Using the records below, transcribe word for word the stretch from the line that contains "TIMELINE (8, 462, 173, 503)" through the line that contains "ETHICS (8, 541, 131, 582)", both end lines included, and nothing else.
·····
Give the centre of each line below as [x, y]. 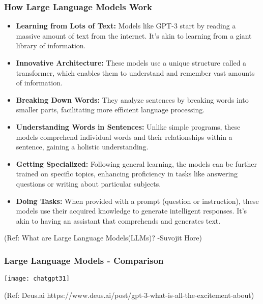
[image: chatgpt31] [37, 279]
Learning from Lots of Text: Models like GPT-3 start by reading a [126, 26]
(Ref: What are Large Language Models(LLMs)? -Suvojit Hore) [103, 238]
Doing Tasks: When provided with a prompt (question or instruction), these [137, 201]
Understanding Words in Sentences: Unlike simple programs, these [128, 126]
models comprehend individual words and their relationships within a [124, 136]
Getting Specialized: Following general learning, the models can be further [137, 163]
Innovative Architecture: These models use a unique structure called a [131, 63]
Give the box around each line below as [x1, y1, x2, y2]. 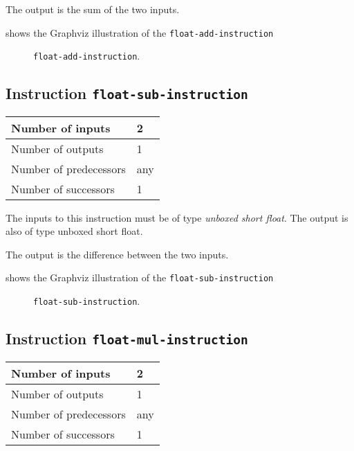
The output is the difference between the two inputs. [6, 247, 229, 261]
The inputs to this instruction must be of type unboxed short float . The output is [6, 210, 348, 224]
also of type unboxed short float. [6, 224, 143, 238]
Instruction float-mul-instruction [6, 328, 248, 349]
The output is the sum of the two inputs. [6, 2, 180, 16]
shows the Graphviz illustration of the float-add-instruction [6, 25, 274, 39]
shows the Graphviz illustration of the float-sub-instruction [6, 270, 274, 285]
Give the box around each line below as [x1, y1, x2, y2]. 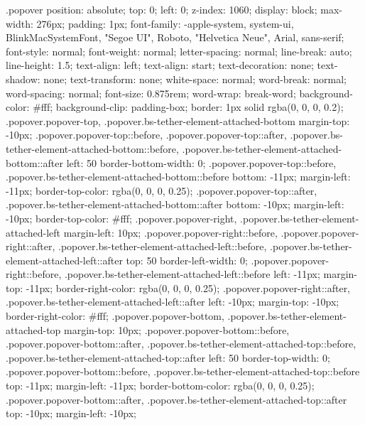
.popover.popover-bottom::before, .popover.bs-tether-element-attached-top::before [6, 364, 360, 379]
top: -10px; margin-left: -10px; [6, 406, 137, 421]
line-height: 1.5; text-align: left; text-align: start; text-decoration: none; [6, 58, 314, 72]
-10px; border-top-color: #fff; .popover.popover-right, [6, 210, 237, 225]
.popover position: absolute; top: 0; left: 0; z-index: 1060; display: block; [6, 2, 317, 16]
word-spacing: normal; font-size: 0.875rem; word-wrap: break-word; [6, 85, 296, 100]
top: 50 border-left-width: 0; [126, 252, 248, 267]
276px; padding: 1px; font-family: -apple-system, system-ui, [36, 16, 294, 31]
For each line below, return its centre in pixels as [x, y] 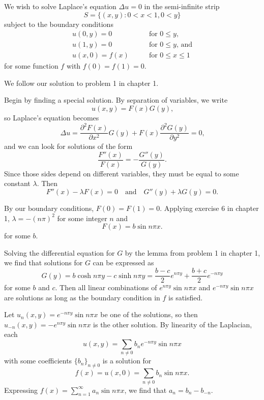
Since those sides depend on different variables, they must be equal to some [122, 173]
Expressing [21, 390]
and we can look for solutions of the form [68, 146]
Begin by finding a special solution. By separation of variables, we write [116, 100]
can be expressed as [123, 263]
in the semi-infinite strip [182, 6]
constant [17, 183]
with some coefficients [38, 361]
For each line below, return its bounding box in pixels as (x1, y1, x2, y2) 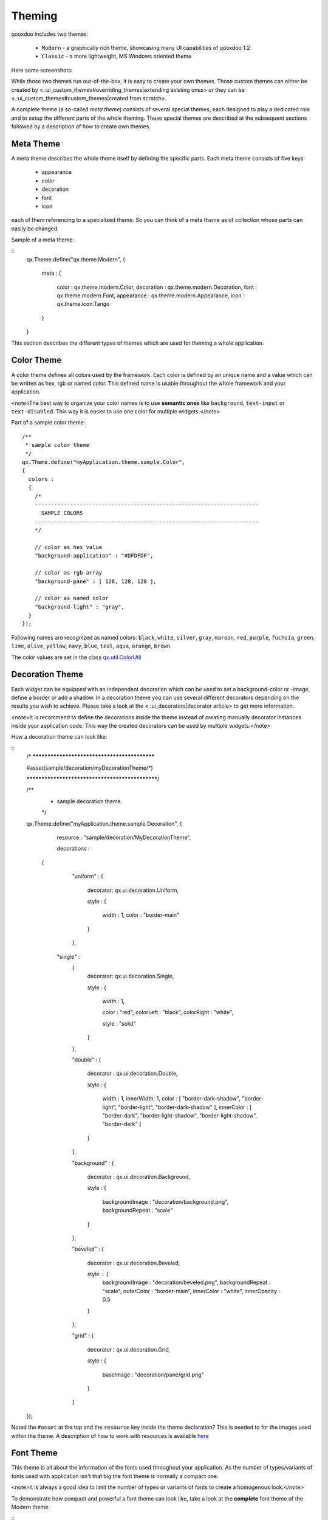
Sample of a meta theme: (11, 236, 74, 243)
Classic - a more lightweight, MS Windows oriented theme (41, 52, 192, 60)
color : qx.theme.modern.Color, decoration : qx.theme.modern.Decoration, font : (56, 283, 258, 291)
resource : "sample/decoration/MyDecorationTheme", (56, 834, 191, 841)
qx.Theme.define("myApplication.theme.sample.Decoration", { (26, 820, 182, 827)
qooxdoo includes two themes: (11, 30, 89, 38)
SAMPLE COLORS (41, 510, 83, 517)
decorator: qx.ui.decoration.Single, (87, 973, 174, 980)
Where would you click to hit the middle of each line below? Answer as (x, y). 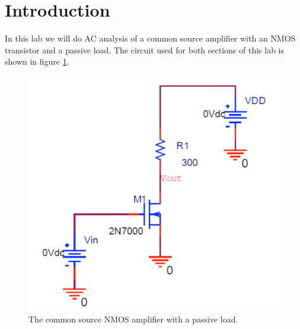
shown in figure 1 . (37, 61)
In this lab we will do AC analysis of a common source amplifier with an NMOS (150, 38)
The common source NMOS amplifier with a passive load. (133, 319)
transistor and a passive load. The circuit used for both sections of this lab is (145, 49)
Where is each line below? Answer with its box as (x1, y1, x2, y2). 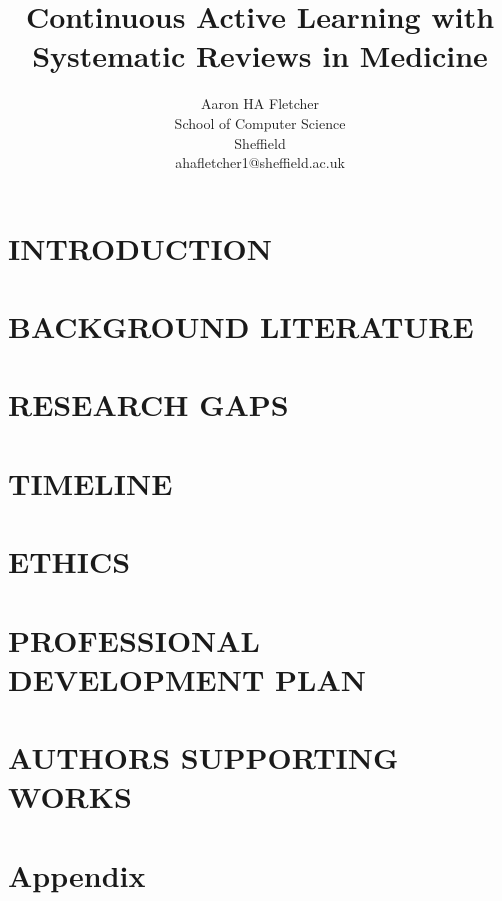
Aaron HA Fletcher (200, 93, 320, 114)
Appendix (8, 854, 146, 895)
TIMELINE (8, 462, 173, 503)
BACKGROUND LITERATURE (8, 306, 474, 347)
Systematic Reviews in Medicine (32, 35, 488, 76)
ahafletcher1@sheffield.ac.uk (175, 152, 345, 173)
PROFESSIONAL (8, 619, 261, 660)
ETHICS (8, 541, 131, 582)
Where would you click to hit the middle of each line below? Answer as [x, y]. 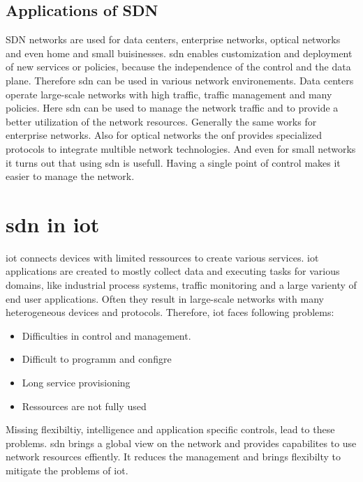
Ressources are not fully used [84, 406]
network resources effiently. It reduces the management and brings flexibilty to [173, 457]
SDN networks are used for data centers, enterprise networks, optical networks [173, 39]
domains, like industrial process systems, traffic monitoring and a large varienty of [181, 285]
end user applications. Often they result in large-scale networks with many [165, 298]
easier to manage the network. [70, 176]
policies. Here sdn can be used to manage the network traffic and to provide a [172, 108]
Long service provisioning [76, 383]
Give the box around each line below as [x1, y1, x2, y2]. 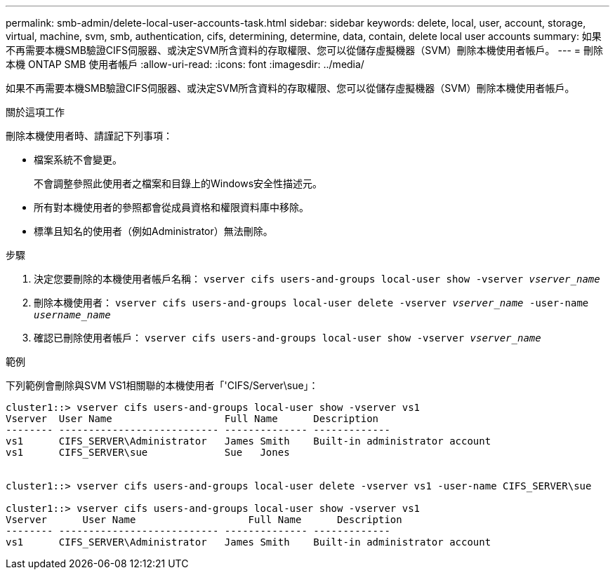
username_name [34, 309, 111, 320]
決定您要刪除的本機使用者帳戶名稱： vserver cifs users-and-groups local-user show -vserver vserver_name [34, 273, 600, 285]
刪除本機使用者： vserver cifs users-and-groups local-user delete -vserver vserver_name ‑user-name [34, 297, 589, 309]
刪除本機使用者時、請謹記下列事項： [6, 130, 173, 142]
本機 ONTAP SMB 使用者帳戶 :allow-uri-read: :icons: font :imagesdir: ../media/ [6, 58, 364, 70]
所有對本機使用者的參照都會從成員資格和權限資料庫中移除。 [34, 201, 309, 213]
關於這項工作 [6, 106, 65, 118]
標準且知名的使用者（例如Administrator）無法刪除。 [34, 225, 273, 237]
·····
## Result for this exercise
TIMELINE (8, 462, 173, 503)
BACKGROUND LITERATURE (8, 306, 474, 347)
Systematic Reviews in Medicine (32, 35, 488, 76)
ahafletcher1@sheffield.ac.uk (175, 152, 345, 173)
PROFESSIONAL (8, 619, 261, 660)
ETHICS (8, 541, 131, 582)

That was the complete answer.